『ガルブの英雄譚』その1
俺の名は『ガルブ』、ソボックの街で生まれ育った。
俺は魔物との戦闘で利き腕を失った。
英雄候補などと騒がれて調子に乗っていたのかもしれない・・・。
◇◆◇
昔から身体能力が高かった。
「俺は将来、冒険者になってダンジョンを踏破するんだ。この街は俺が守る!」
子供の頃はそんな事を言っていた。
そして十五歳になり、俺は加護を授かった。
それは、武神様の加護【強】という強力な加護だった。
俺は歓喜した。俺には才能がある。
神は俺の事を認めてくれたのだと思った。
俺は順調に強くなっていった。
ギルドからはパーティを組む事を勧められていた。
しかし、俺は一人の方が効率よくレベルを上げれると思っていた。
実際、上手くいっていた。
いや、ただ運が良かっただけなのかもしれない・・・。
俺は五年の歳月を経てAランク冒険者まで上り詰めたのだ。
そんなある日の事だった・・・。
「東のグルアダンジョンに活性の兆しが見られたので暫くは隠密斥候が得意な冒険者の調査結果待ちとなります。近寄らない様にして下さいね」
ギルドの受付嬢に言われていた。
しかし俺なら沈静化も視野に入れて、探索出来る。
活性化したダンジョンは身入りも大きい。
功績を上げて見返してやりたい気持ちもあったのだと思う。
自惚れからの・・・慢心。
グルアダンジョンで俺の前に立ちはだかったのは・・・
『アースドラゴンだった。
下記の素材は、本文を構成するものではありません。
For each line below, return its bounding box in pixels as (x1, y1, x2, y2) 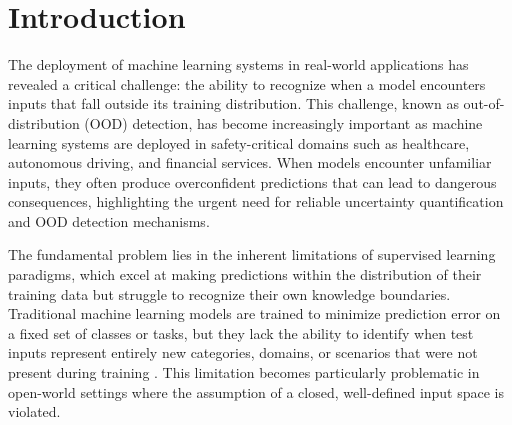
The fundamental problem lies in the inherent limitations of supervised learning (8, 244, 496, 265)
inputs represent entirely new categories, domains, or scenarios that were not (8, 342, 478, 363)
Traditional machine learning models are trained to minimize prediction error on (8, 303, 501, 324)
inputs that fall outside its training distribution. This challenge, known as (8, 93, 459, 114)
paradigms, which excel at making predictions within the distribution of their (8, 264, 482, 285)
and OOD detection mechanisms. (8, 210, 210, 231)
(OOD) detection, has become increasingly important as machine (84, 112, 483, 133)
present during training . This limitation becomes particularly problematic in (8, 362, 480, 383)

』
「ドラゴン・・・だと・・・。Aランク冒険者が三・・・いや五人で相手する魔物じゃないか・・・」
俺は絶望した。
勝てるはずがない・・・。
それでも、俺は必死で争う。
三メートルを超える体躯、その俊敏な動きと鋭い攻撃。
致命傷を避けるだけで、精一杯だった。
待っているのは『死』以外なかった。延命は苦しくなるだけだ。
それでも・・・俺は、生きる事を諦めなかった。
諦められなかった。
何故か、頭に過ったのは・・・幼馴染のリーナの声だった。
『貴方はいつも、なんの為に修行をしてるの?』
『気をつけてね。貴方が死んだら・・・悲しむのは私くらいか。仕方ないから、私が言ってあげるわ。無事で帰ってきなさいよね』
乱暴者の俺を、なぜか見放さなかったリーナ・・・。
「そうか・・・俺、リーナの事が好きだったんだな・・・」
アースドラゴンを目の前に、今更に当たり前の事に気がつき呆けていた。
全く・・・俺は、ただの阿呆だ・・・。
アースドラゴンが俺の、剣を持つ利き腕を食い千切った。
強烈な痛みが全身を駆け巡る。それでも俺は全力で延命を試みる。
止血をして、アースドラゴンと距離を取る。
我ながらしぶといな・・・。
思わず、笑ってしまった。
これから死ぬと言うのに・・・呑気なものだ。
遭遇してから30分は経つだろうか?
俺にとっては永遠とも思える程の時間だった。
アースドラゴンも、まさかここまで手こずるとは思っていなかったのか苛立ちが見える。
「ざまぁみろ」
悪あがきも苦しくなってきた俺は、精一杯の皮肉を言った。
その時だった・・・。
「いいじゃねぇか。お前、強いZE!」
颯爽と現れたのは・・・センターハゲにピエロメイク、サーモンピンクの革ジャン。
必死に繋ぎ止めている意識で目を凝らし見つめる彼の背中には・・・
『鮭』の一文字が刻まれていた。
死神だって、もう少しまともな格好をしている事だろう。
その男は・・・アースドラゴンの前に立ちはだかった。
「手加減出来る相手じゃないNA!明日は有給DA♪」
訳の分からないヒャッハーな喋りをする謎の男は・・・
サーモンピンクの刀身、シャケい剣を取り出し・・・それはもう芸術的とも思える斬撃を放ち・・・アースドラゴンを真っ二つにした。
思い浮かべていた理想の一撃が・・・具現化されていた。
憧れた。イメージが初めて見えた。
皮肉なものだ。
利き腕を失い、進む事が出来なくなった俺は・・・始めて理想の自分の片鱗を見た。
どれ程、手を伸ばそうとしても・・・その手はもう・・・存在しないと言うのに。